* Task item
Down to the final line, print the records below exactly and without pictures.

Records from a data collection
···

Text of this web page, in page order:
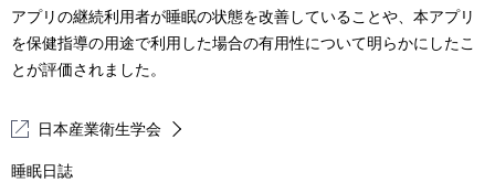
アプリの継続利用者が睡眠の状態を改善していることや、本アプリ
を保健指導の用途で利用した場合の有用性について明らかにしたこ
とが評価されました。
日本産業衛生学会
睡眠日誌
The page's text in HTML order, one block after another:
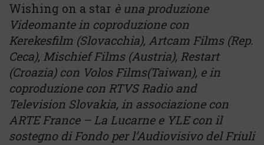
Wishing on a star è una produzione
Videomante in coproduzione con
Kerekesfilm (Slovacchia), Artcam Films (Rep.
Ceca), Mischief Films (Austria), Restart
(Croazia) con Volos Films(Taiwan), e in
coproduzione con RTVS Radio and
Television Slovakia, in associazione con
ARTE France – La Lucarne e YLE con il
sostegno di Fondo per l’Audiovisivo del Friuli
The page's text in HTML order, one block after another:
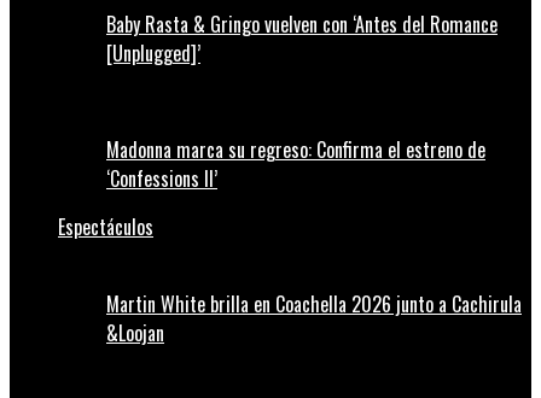
Baby Rasta & Gringo vuelven con ‘Antes del Romance
[Unplugged]’
Madonna marca su regreso: Confirma el estreno de
‘Confessions II’
Espectáculos
Martin White brilla en Coachella 2026 junto a Cachirula
&Loojan
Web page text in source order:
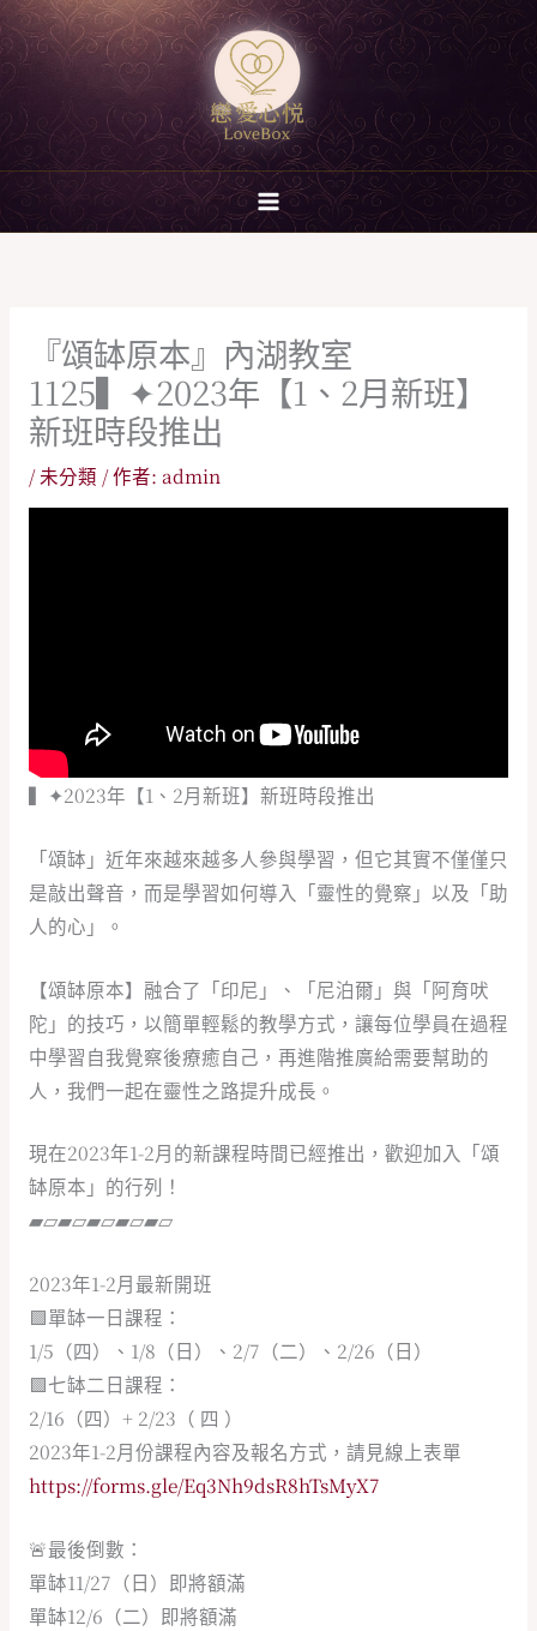
跳
至
主
要
內
『頌缽原本』內湖教室
1125▍✦2023年【1、2月新班】
新班時段推出
/未分類 / 作者: admin
▍✦2023年【1、2月新班】新班時段推出
「頌缽」近年來越來越多人參與學習，但它其實不僅僅只
是敲出聲音，而是學習如何導入「靈性的覺察」以及「助
人的心」。
【頌缽原本】融合了「印尼」、「尼泊爾」與「阿育吠
陀」的技巧，以簡單輕鬆的教學方式，讓每位學員在過程
中學習自我覺察後療癒自己，再進階推廣給需要幫助的
人，我們一起在靈性之路提升成長。
現在2023年1-2月的新課程時間已經推出，歡迎加入「頌
缽原本」的行列！
▰▱▰▱▰▱▰▱▰▱
2023年1-2月最新開班
🟩單缽一日課程：
1/5（四）、1/8（日）、2/7（二）、2/26（日）
🟩七缽二日課程：
2/16（四）+ 2/23（ 四 ）
2023年1-2月份課程內容及報名方式，請見線上表單
https://forms.gle/Eq3Nh9dsR8hTsMyX7
🚨最後倒數：
單缽11/27（日）即將額滿
單缽12/6（二）即將額滿
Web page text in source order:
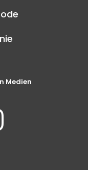
Medien
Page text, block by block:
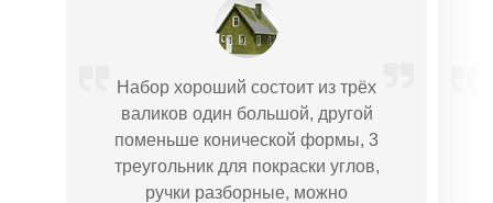
Набор хороший состоит из трёх
валиков один большой, другой
поменьше конической формы, 3
треугольник для покраски углов,
ручки разборные, можно
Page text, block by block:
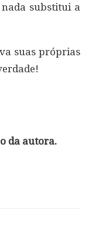
substitui a
suas próprias
da autora.
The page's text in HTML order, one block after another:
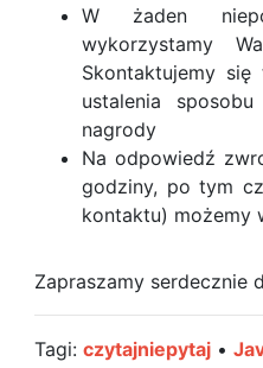
W żaden
wykorzystamy
Skontaktujemy
ustalenia
nagrody
Na odpowiedź
godziny, po tym
kontaktu) możemy
Zapraszamy serdecznie
Tagi: czytajniepytaj•
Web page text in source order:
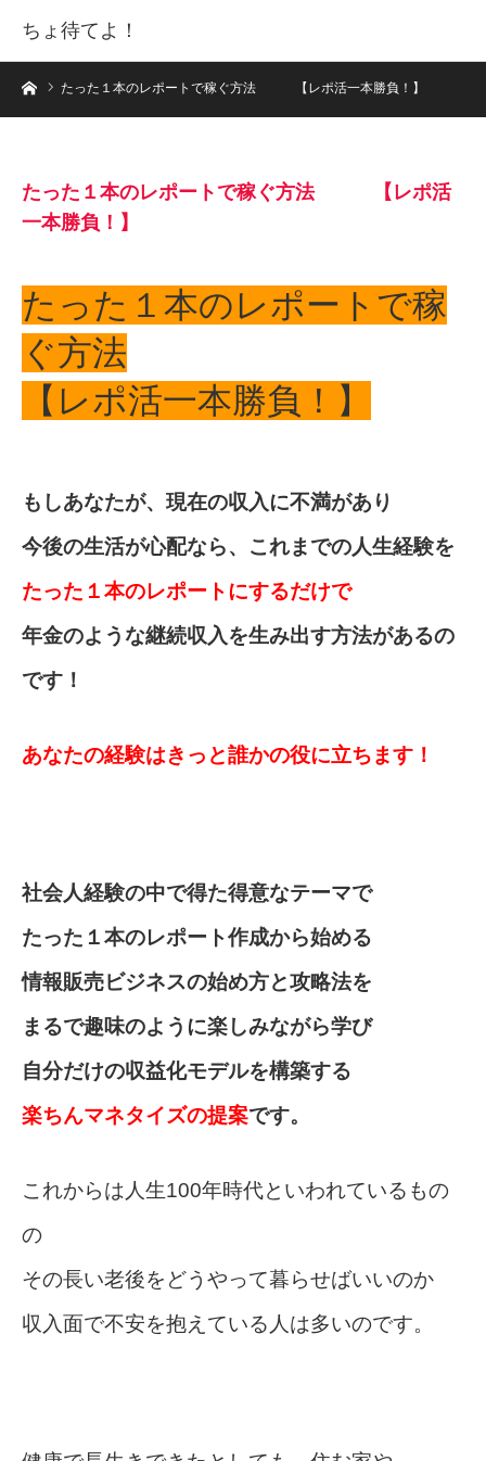
ちょ待てよ！
ホームたった１本のレポートで稼ぐ方法 【レポ活一本勝負！】
たった１本のレポートで稼ぐ方法 【レポ活
一本勝負！】
たった１本のレポートで稼
ぐ方法
【レポ活一本勝負！】
もしあなたが、現在の収入に不満があり
今後の生活が心配なら、これまでの人生経験を
たった１本のレポートにするだけで
年金のような継続収入を生み出す方法があるの
です！
あなたの経験はきっと誰かの役に立ちます！
社会人経験の中で得た得意なテーマで
たった１本のレポート作成から始める
情報販売ビジネスの始め方と攻略法を
まるで趣味のように楽しみながら学び
自分だけの収益化モデルを構築する
楽ちんマネタイズの提案です。
これからは人生100年時代といわれているもの
の
その長い老後をどうやって暮らせばいいのか
収入面で不安を抱えている人は多いのです。
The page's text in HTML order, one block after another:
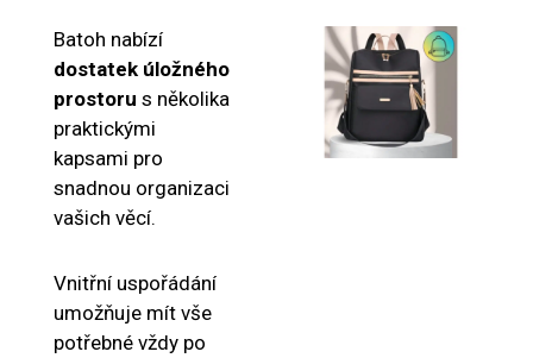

···

* Output of the task
Text of this web page, in page order:
アプリの継続利用者が睡眠の状態を改善していることや、本アプリ
を保健指導の用途で利用した場合の有用性について明らかにしたこ
とが評価されました。
日本産業衛生学会
睡眠日誌
The page's text in HTML order, one block after another:
Wishing on a star è una produzione
Videomante in coproduzione con
Kerekesfilm (Slovacchia), Artcam Films (Rep.
Ceca), Mischief Films (Austria), Restart
(Croazia) con Volos Films(Taiwan), e in
coproduzione con RTVS Radio and
Television Slovakia, in associazione con
ARTE France – La Lucarne e YLE con il
sostegno di Fondo per l’Audiovisivo del Friuli
The page's text in HTML order, one block after another:
Baby Rasta & Gringo vuelven con ‘Antes del Romance
[Unplugged]’
Madonna marca su regreso: Confirma el estreno de
‘Confessions II’
Espectáculos
Martin White brilla en Coachella 2026 junto a Cachirula
&Loojan
Web page text in source order:
跳
至
主
要
內
『頌缽原本』內湖教室
1125▍✦2023年【1、2月新班】
新班時段推出
/未分類 / 作者: admin
▍✦2023年【1、2月新班】新班時段推出
「頌缽」近年來越來越多人參與學習，但它其實不僅僅只
是敲出聲音，而是學習如何導入「靈性的覺察」以及「助
人的心」。
【頌缽原本】融合了「印尼」、「尼泊爾」與「阿育吠
陀」的技巧，以簡單輕鬆的教學方式，讓每位學員在過程
中學習自我覺察後療癒自己，再進階推廣給需要幫助的
人，我們一起在靈性之路提升成長。
現在2023年1-2月的新課程時間已經推出，歡迎加入「頌
缽原本」的行列！
▰▱▰▱▰▱▰▱▰▱
2023年1-2月最新開班
🟩單缽一日課程：
1/5（四）、1/8（日）、2/7（二）、2/26（日）
🟩七缽二日課程：
2/16（四）+ 2/23（ 四 ）
2023年1-2月份課程內容及報名方式，請見線上表單
https://forms.gle/Eq3Nh9dsR8hTsMyX7
🚨最後倒數：
單缽11/27（日）即將額滿
單缽12/6（二）即將額滿
Web page text in source order:
Medien
Page text, block by block:
Набор хороший состоит из трёх
валиков один большой, другой
поменьше конической формы, 3
треугольник для покраски углов,
ручки разборные, можно
Page text, block by block:
substitui a
suas próprias
da autora.
The page's text in HTML order, one block after another:
W żaden
wykorzystamy
Skontaktujemy
ustalenia
nagrody
Na odpowiedź
godziny, po tym
kontaktu) możemy
Zapraszamy serdecznie
Tagi: czytajniepytaj•
Web page text in source order:
ちょ待てよ！
ホームたった１本のレポートで稼ぐ方法 【レポ活一本勝負！】
たった１本のレポートで稼ぐ方法 【レポ活
一本勝負！】
たった１本のレポートで稼
ぐ方法
【レポ活一本勝負！】
もしあなたが、現在の収入に不満があり
今後の生活が心配なら、これまでの人生経験を
たった１本のレポートにするだけで
年金のような継続収入を生み出す方法があるの
です！
あなたの経験はきっと誰かの役に立ちます！
社会人経験の中で得た得意なテーマで
たった１本のレポート作成から始める
情報販売ビジネスの始め方と攻略法を
まるで趣味のように楽しみながら学び
自分だけの収益化モデルを構築する
楽ちんマネタイズの提案です。
これからは人生100年時代といわれているもの
の
その長い老後をどうやって暮らせばいいのか
収入面で不安を抱えている人は多いのです。
The page's text in HTML order, one block after another:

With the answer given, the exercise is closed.